The mean word length for the tabloid newspaper was 4.72 and the mean word length for the broadsheet was 5.22. These two figures are still extremely similar (with only 0.5 of a letter difference) which seems surprising, but using my frequency polygons I can explain why. Both newspapers had a similarly high frequency of words with 3 or less letters, and they both had quite similar results for words with 5, 8 and 10 letters. These are the places on the graphs where the lines are closest together. I have also found out that both types of newspaper do contain a high percentage of short words, as I predicted, but that tabloids still have a slightly higher frequency for words under 4 letters long. I was incorrect about the longest word in my investigation coming from a broadsheet newspaper as I recorded an 18 letter word from The Daily Mail, a tabloid newspaper. All in all, I can say that the investigation I performed produced evidence that strongly supports my hypothesis, however it does not prove it.
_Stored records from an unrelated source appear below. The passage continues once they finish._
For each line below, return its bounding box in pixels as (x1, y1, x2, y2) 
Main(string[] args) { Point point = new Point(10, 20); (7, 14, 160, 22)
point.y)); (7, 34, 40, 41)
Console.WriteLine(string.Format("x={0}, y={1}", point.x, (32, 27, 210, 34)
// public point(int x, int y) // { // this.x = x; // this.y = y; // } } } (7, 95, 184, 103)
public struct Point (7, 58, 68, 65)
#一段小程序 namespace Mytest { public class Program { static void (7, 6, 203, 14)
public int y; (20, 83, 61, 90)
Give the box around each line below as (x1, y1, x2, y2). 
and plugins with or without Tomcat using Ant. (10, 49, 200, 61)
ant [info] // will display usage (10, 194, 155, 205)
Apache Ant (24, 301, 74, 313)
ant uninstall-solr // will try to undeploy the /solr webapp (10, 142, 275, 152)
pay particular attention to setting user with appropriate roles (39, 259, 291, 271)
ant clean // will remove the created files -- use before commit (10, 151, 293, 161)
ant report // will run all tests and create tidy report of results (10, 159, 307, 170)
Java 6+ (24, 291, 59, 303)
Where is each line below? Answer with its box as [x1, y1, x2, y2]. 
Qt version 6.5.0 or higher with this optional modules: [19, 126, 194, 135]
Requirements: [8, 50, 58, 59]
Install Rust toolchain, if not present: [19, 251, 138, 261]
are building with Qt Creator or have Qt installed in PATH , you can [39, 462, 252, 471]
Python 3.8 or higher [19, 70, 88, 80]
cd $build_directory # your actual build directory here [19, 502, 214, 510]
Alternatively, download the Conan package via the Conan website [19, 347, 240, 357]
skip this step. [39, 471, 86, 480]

If I were to repeat this investigation and I had more time I would:-
- I would test a greater number of words, simply because the more unbiased evidence I can obtain the more reliable my results will be. If I had more time I would test as many words as possible from each newspaper, resulting in more evidence to back up my hypothesis.
- I would test a greater number of newspapers. To increase my accuracy in my results I would use a wider selection of newspapers, including different types of broadsheets and tabloids. In my investigation I only used two tabloids and two broadsheets, which might not be representative of their whole category. If I used a variety of newspapers, tabloids and broadsheets ie. The Sun, The Daily Express and The Daily Telegraph, The Financial Times then I would have a more reliable source and my results would be fair and even more unbiased.
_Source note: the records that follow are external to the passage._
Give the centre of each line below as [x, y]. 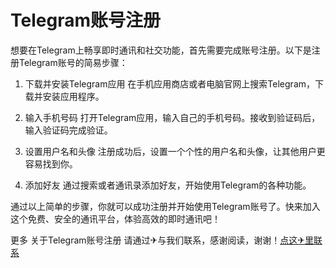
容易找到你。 [51, 163]
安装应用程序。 [73, 96]
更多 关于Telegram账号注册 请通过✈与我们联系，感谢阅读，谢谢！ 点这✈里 [162, 240]
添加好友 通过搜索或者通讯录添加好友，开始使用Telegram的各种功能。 [168, 185]
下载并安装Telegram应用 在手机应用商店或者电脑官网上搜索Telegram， [170, 83]
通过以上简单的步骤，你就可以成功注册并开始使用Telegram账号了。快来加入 [165, 206]
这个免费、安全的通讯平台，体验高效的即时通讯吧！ [115, 218]
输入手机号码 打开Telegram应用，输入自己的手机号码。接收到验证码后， [172, 117]
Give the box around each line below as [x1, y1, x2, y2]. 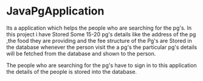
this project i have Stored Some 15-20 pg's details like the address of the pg [6, 30, 196, 37]
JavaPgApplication [6, 4, 105, 18]
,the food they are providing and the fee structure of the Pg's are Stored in [6, 37, 193, 44]
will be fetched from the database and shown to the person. [6, 50, 156, 57]
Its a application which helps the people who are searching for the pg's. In [6, 24, 192, 31]
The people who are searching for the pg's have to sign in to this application [6, 62, 198, 69]
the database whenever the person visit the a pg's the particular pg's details [6, 44, 198, 51]
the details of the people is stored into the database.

To further develop my investigation I could use stratified random sampling. In my investigation I chose to use a systematic random sample because it eliminated more bias than a simple random sample. However, I could use a stratified random sampling to overcome the possible bias of random samples and improve the accuracy of my investigation. In this type of sample method the composition of the newspaper is taken account, for example if 35% of the whole newspaper consisted of news articles, then 35% of the total word sample would be words from the news pages. This method ensures that the sample is representative of the whole newspaper rather than randomly selected samples.
Investigation 2
Hypothesis 2
“Tabloid newspapers have a higher reading age than broadsheet newspapers.”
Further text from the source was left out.